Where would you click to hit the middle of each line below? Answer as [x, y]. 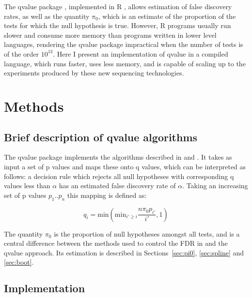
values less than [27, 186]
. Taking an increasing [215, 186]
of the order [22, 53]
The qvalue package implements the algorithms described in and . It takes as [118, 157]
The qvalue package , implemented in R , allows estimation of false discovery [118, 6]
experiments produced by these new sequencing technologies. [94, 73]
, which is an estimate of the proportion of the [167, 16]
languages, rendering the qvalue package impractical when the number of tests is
══════════════════════════════
■ Exercise description
Output all the material above exactly once more, leaving every picture out.

■ Completed task
Where would you click to hit the middle of each line below? Answer as [x, y]. 
values less than [27, 186]
. Taking an increasing [215, 186]
of the order [22, 53]
The qvalue package implements the algorithms described in and . It takes as [118, 157]
The qvalue package , implemented in R , allows estimation of false discovery [118, 6]
experiments produced by these new sequencing technologies. [94, 73]
, which is an estimate of the proportion of the [167, 16]
languages, rendering the qvalue package impractical when the number of tests is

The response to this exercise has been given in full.